• _Exercise requirements_: Search the listing below for the word "extracted" and return each line that contains it.

• _Records for this task_:
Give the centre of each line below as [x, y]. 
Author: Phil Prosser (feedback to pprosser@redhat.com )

...

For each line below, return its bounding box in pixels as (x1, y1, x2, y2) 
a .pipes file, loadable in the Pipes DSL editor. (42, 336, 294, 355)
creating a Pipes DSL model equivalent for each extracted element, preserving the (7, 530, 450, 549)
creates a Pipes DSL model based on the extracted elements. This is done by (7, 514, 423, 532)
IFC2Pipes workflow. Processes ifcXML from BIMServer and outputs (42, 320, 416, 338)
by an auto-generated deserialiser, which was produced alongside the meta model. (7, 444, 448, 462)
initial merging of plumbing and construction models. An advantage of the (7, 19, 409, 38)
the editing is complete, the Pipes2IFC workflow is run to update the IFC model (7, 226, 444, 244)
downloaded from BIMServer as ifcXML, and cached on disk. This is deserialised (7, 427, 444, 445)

• _Finished exercise_:
creating a Pipes DSL model equivalent for each extracted element, preserving the (7, 530, 450, 549)
creates a Pipes DSL model based on the extracted elements. This is done by (7, 514, 423, 532)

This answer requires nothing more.